Two months ago, as we entered into the COVID-19 lockdown in the UK, I wrote this post about finding a daily routine for when everyone is at home.
I wrote this post from the perspective and experience of a chronically ill mum who works online from home. Many aspects of my daily working life remain similar to ‘pre – COVID’ times. I have learned a lot from working with interrupted plans and feeling thwarted.
8 weeks on, the format of my work has not changed; but the atmosphere and why has.
I wanted to reflect on how many of the 5 tips I outlined 8 weeks ago still remain useful for us; and off the back of a week where my wheels came off. Where lockdown broke me.
Flexibility and reset
Chronic illness has made me learn to work with interruption and inability to make long term plans. I have to be able to flex, so I tend to plan along the lines of maximum I can do on any given day.
However, during lockdown and with kids at home, this maximum has decreased – or at least, had to be spread over a much longer period.
Getting used to flexing and resetting your plans is a big project of unlearning. Ditching that fear and guilt of ‘letting people down’ is both real – we have to do our job – and also amplified in our own minds.
Ask when you need to shift or pause. Ask early. Explain why. These are not excuses. You are going to do the work. You timeline is not the same as everyone else. And, it never has been.
Getting dressed for work
Shifting to working from home has changed my wardrobe. During lockdown, I still like to get dress for my on screen work.
However, much as I love a good dress and accessories, they are simply not functional or comfortable when you sitting, or running around after kids. And jeans? Why did I ever even bother? and I’ve embraced a 5pm pyjama.
Some days my kids have refused to get out of their pyjamas. I haven’t pushed it. It just didn’t seem like the battle to invest lots of energy in.
Play and work for everyone
While me and my husband are still co-working in the tag-team system outlined in the earlier post, the kids are getting much more play time.
I’m ok with this. The school is ok with this.
These are unprecedented times and trying to simulate school is just not working for us. Our kids are learning a lot; reading, crafting, cooking, gardening, exercising, writing letters. Watching TV.
Screen time: when you need or want it
Working online and being in endless Zoom calls is exhausting. Don’t schedule them back-to-back. If you can’t control this, you don’t have to turn your camera and mic on in everything.

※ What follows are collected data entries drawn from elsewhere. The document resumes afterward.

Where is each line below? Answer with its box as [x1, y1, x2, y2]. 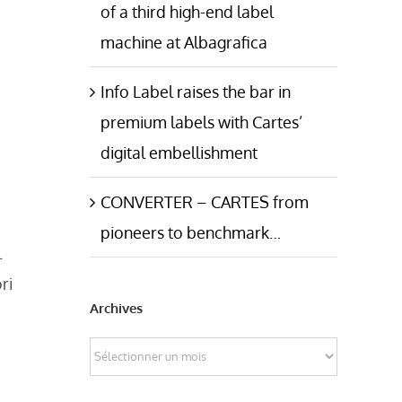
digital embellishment [100, 142, 258, 162]
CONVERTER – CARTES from [100, 191, 309, 212]
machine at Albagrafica [100, 31, 267, 52]
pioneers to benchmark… [100, 222, 281, 242]
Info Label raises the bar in [100, 81, 291, 101]
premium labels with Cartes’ [100, 111, 302, 132]
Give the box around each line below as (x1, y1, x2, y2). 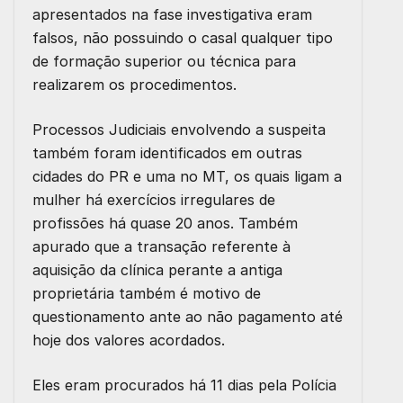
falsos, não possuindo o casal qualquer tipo (32, 29, 333, 47)
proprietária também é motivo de (32, 284, 261, 302)
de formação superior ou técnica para (32, 52, 296, 70)
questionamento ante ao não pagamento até (32, 308, 343, 326)
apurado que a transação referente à (32, 237, 291, 255)
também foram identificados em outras (32, 144, 302, 162)
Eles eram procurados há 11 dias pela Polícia (32, 376, 336, 394)
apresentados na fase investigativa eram (32, 5, 312, 23)
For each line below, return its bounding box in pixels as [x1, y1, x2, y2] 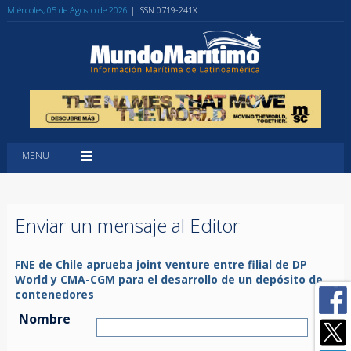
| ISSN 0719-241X [130, 4, 197, 16]
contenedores [14, 286, 94, 302]
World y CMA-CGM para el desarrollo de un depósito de [14, 271, 323, 287]
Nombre [18, 309, 71, 327]
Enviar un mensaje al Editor [14, 212, 240, 238]
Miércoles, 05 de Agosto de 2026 [6, 4, 128, 16]
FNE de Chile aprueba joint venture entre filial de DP [14, 256, 307, 272]
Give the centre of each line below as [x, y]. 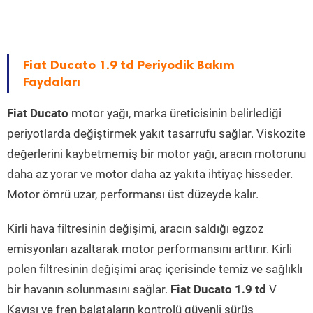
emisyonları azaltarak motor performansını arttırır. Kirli [150, 249]
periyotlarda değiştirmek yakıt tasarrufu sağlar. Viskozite [156, 134]
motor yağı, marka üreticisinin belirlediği [175, 114]
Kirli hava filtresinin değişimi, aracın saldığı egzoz [135, 229]
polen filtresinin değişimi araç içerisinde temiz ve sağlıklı [155, 269]
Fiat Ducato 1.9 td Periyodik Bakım [129, 65]
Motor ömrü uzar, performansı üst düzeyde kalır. [133, 195]
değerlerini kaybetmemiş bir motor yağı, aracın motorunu [156, 154]
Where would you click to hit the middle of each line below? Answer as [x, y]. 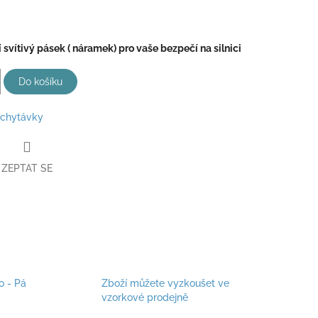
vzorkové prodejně [144, 298]
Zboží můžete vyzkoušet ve [165, 284]
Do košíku [40, 81]
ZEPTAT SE [27, 168]
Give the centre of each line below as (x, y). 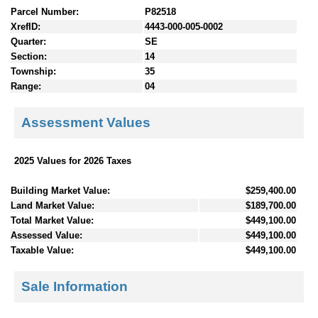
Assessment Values (86, 123)
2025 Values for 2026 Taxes (73, 160)
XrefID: (26, 26)
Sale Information (75, 287)
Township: (33, 71)
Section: (29, 56)
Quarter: (28, 41)
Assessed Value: (46, 235)
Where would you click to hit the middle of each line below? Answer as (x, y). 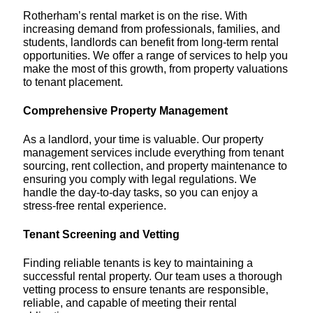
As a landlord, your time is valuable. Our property (143, 139)
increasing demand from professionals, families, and (151, 29)
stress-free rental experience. (94, 206)
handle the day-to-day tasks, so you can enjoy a (140, 192)
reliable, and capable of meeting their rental (130, 302)
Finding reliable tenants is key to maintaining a (138, 262)
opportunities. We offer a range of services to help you (155, 56)
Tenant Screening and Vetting (101, 234)
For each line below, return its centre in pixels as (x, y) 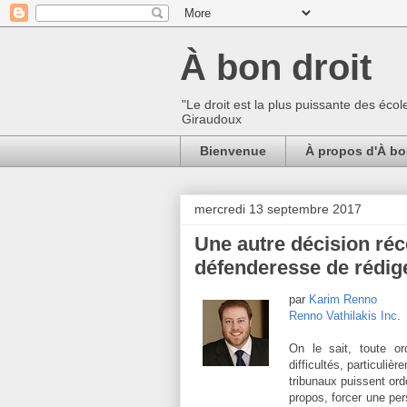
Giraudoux (212, 119)
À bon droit (276, 67)
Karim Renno (343, 299)
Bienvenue (233, 151)
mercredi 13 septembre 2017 (278, 208)
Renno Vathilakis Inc (343, 315)
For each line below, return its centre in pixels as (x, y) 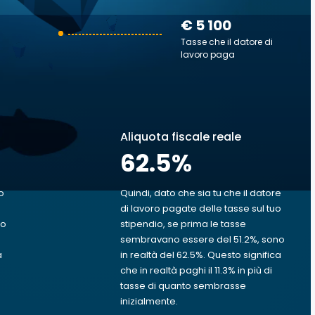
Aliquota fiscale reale (181, 137)
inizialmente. (149, 301)
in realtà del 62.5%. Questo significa (201, 255)
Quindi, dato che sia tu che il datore (201, 193)
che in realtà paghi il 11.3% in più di (196, 270)
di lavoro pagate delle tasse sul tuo (201, 208)
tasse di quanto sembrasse (183, 286)
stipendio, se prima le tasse (183, 224)
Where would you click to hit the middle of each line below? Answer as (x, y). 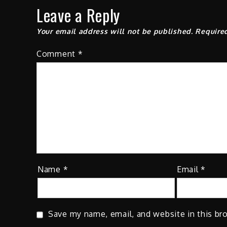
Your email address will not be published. (115, 31)
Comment (57, 54)
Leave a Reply (79, 15)
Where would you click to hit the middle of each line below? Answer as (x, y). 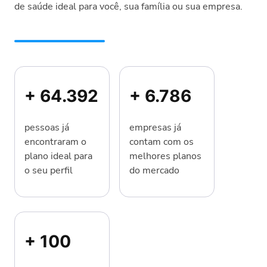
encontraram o (55, 142)
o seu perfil (49, 170)
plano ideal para (58, 156)
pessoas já (47, 127)
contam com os (162, 142)
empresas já (155, 127)
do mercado (154, 170)
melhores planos (165, 156)
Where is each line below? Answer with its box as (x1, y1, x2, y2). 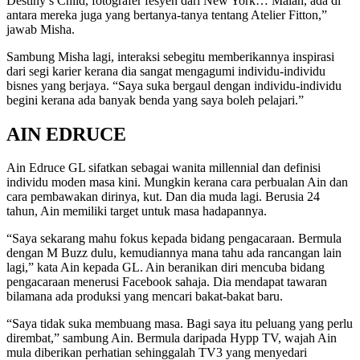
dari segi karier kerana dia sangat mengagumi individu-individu (6, 63, 325, 78)
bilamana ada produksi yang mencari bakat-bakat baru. (6, 289, 283, 304)
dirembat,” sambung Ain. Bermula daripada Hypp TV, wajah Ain (6, 331, 337, 346)
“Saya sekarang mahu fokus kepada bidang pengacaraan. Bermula (6, 231, 342, 246)
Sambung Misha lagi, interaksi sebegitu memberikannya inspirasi (6, 49, 334, 63)
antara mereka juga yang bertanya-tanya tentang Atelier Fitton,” (6, 7, 327, 22)
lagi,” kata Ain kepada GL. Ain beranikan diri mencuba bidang (6, 260, 325, 275)
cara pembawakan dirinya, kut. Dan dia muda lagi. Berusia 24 (6, 190, 320, 204)
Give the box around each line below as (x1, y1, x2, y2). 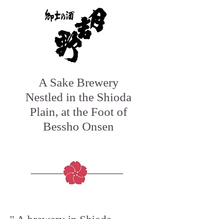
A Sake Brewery (38, 76, 119, 89)
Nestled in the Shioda (25, 90, 131, 104)
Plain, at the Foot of (30, 105, 127, 119)
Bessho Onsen (43, 120, 114, 133)
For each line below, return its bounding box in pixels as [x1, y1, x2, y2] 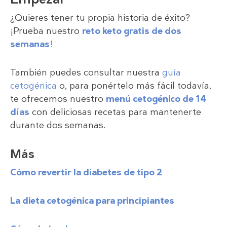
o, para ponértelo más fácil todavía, [57, 79, 211, 92]
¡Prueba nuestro [10, 24, 82, 37]
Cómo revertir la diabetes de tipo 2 [10, 166, 162, 178]
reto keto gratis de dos [82, 24, 181, 37]
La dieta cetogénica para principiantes [10, 194, 174, 207]
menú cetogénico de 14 [106, 92, 206, 105]
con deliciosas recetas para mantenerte [29, 105, 201, 118]
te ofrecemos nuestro [10, 92, 106, 105]
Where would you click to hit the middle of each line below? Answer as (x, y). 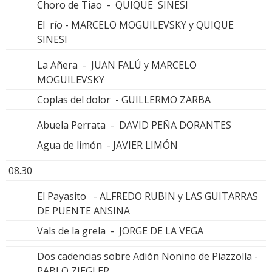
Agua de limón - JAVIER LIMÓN (107, 145)
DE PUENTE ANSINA (83, 211)
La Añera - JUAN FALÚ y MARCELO (117, 65)
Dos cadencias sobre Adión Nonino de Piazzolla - (148, 257)
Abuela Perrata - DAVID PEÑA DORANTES (134, 125)
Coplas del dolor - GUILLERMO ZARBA (124, 100)
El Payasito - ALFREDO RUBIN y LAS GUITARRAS (148, 196)
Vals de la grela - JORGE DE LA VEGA (120, 231)
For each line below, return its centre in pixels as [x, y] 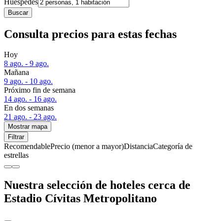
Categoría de [173, 147]
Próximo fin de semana [40, 90]
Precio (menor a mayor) [87, 147]
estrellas [16, 155]
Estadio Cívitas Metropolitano [80, 199]
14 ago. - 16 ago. [30, 99]
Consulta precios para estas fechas [90, 34]
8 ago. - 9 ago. [26, 64]

Just because you are at home also does not mean that you have to be available for every online meeting. You still have other demands on your time. Make boundaries.
If you have kids and they need a time out – or you need an hour or so – then letting them watch some of their favourite TV or film is ok for me.
As I’ve said before – I was raised on telly, have always been a huge telly addict, and watching TV has only ever complemented my other forms of learning.
Time out: little and often
This has become the only constant of our loose routine.
In fact, loosening off on writing time-tables and scheduling activities has made us all much less stressed. There is a new acceptance on seeing how we feel as a family.
When me or my husband have to work, we split the day and do what we have to otherwise, one or both of us, is on hand to play; or mediate the squabbles (I’m writing this to a soundtrack of the tears that come with playing Harry Potter Cluedo) .
We have worked some evenings, but this has not been a regular practice.
There is no right way to get through this
If this sounds privileged; it is. All of us able to work from home are privileged in varying degrees. However, that does not mean it is not hard.
We can be lonely if we live alone. We can feel overwhelmed if we have lots of people in a small space.
We can feel productive and able to show up, or we can feel absolutely numbed and blank.
We can feel all of these things on a given day.
So, to mark Mental Health Awareness Week, and a year since I left academia following burnout and depression, my underpinning lesson is learning to be kind to yourself.
This is not a trite slogan. Nor is it an excuse for self-sabotage or procrastination or putting things off.
Being kind to yourself is about recalibrating and giving yourself time to plan your time. To be able to show up to your work well. To do a good enough job.
To continue living through all of this.